In 37 C.J., sec. 37, page 187, it is said: "But where a license or a license tax is imposed under the police power as a means of regulation, it must not be imposed upon such terms and conditions as to operate as the virtual prohibition of a useful and legitimate occupation and business; and this rule has been held to apply, regardless of whether the license tax is levied under the police or the taxing powers." See also 53 C.J.S., Licenses, sec. 17.

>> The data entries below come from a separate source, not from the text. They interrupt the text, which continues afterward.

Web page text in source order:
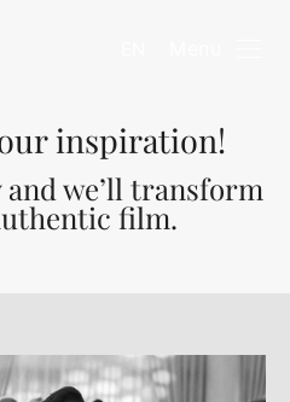
inspiration!
we’ll transform
film.
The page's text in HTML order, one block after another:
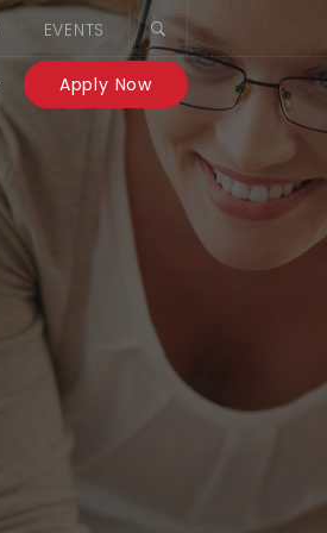
EVENTS
Apply Now

In Flynn v. Horst, supra [356 Pa. 20, 51 A.2d 56] in holding unconstitutional a legislative act imposing a license fee of $500 a year on wholesalers and $100 per annum on retail dealers in oleomargarine, the court said: "For all the fiscal years between 1931 and 1946, the amount collected from oleomargarine licenses ranges from two to five times the amount expended by the Bureau of Foods and Chemistry in the enforcement of all the laws, the enforcement of which is charged to that Bureau. * * *

"No principle is more firmly established in the law * * * than the principle that a revenue tax cannot be constitutionally *Page 113 imposed upon a business under the guise of a police regulation, and that if the amount of a `license fee' is grossly disproportionate to the sum required to pay the cost of the due regulation of the business the `license fee' act will be struck down. The courts interfere with the discretion of the legislature in such matters only `where the regulations adopted are arbitrary, oppressive, or unreasonable.' Cooley's Constitutional Limitations, 8th ed., Vol. 2, p. 1228. The regulations in question when tested by this standard require judicial interference with the legislative act creating them.

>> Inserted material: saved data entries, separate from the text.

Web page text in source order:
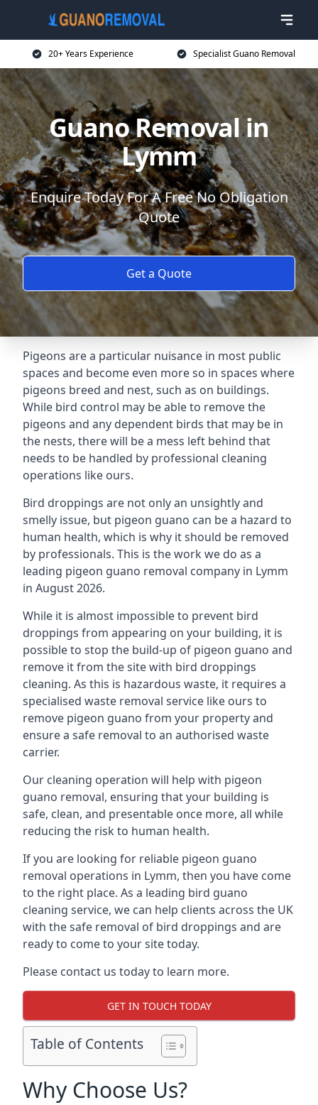
20+ Years Experience Specialist Guano Removal
Guano Removal in
Lymm
Enquire Today For A Free No Obligation
Quote
Get a Quote
Pigeons are a particular nuisance in most public
spaces and become even more so in spaces where
pigeons breed and nest, such as on buildings.
While bird control may be able to remove the
pigeons and any dependent birds that may be in
the nests, there will be a mess left behind that
needs to be handled by professional cleaning
operations like ours.
Bird droppings are not only an unsightly and
smelly issue, but pigeon guano can be a hazard to
human health, which is why it should be removed
by professionals. This is the work we do as a
leading pigeon guano removal company in Lymm
in August 2026.
While it is almost impossible to prevent bird
droppings from appearing on your building, it is
possible to stop the build-up of pigeon guano and
remove it from the site with bird droppings
cleaning. As this is hazardous waste, it requires a
specialised waste removal service like ours to
remove pigeon guano from your property and
ensure a safe removal to an authorised waste
carrier.
Our cleaning operation will help with pigeon
guano removal, ensuring that your building is
safe, clean, and presentable once more, all while
reducing the risk to human health.
If you are looking for reliable pigeon guano
removal operations in Lymm, then you have come
to the right place. As a leading bird guano
cleaning service, we can help clients across the UK
with the safe removal of bird droppings and are
ready to come to your site today.
Please contact us today to learn more.
GET IN TOUCH TODAY
Table of Contents
Why Choose Us?

"We agree with the court below that the facts clearly prove that so much of section 2 of the act challenged, which imposes license fees of $500 upon wholesale dealers in oleomargarine and $100 upon retail dealers in oleomargarine, is unconstitutional and void."

Intervenors stress the length of time that elapsed after the[8] passage of the Act before it was challenged in this action. The oleomargarine license tax law held unconstitutional in Flynn v. Horst, supra, was on the statute books more than 40 years before the attack was made against it. As was said in Southern Ry. Co. v. City of Richmond, 175 Va. 308,8 S.E.2d 271, 274, 127 A.L.R. 1368: "* * * if such an act is plainly in conflict, with the organic law of the state, old age cannot give it life, and, when the issue of constitutionality is properly raised, it must be declared void."

Intervenors urge that plaintiff lacked the legal capacity to[9] maintain this action and rely upon the case of Chovanak v. Matthews et al., Mont., 188 P.2d 582. That case is not in point. Here the plaintiff is a merchant operating two grocery stores. His customers want oleomargarine and he desires to supply their wants but is prohibited by the excessive, confiscatory and prohibitive license fee imposed. He must obtain for his patrons the articles of food which they demand or lose their patronage to some competitor who does handle the required product. Manifestly the plaintiff has a much more personal and special interest in the Act imposing the prohibitive *Page 114 license tax upon his right to sell in his stores a wholesome article of food than did the several dairy farmers, buttermakers and farmers' associations who were permitted to intervene in this action, none of whom has anything to do either with the collection or the paying of the license tax and none of whom handles or used oleomargarine. See 39 Am. Jur., Parties, sec. 10, p. 861.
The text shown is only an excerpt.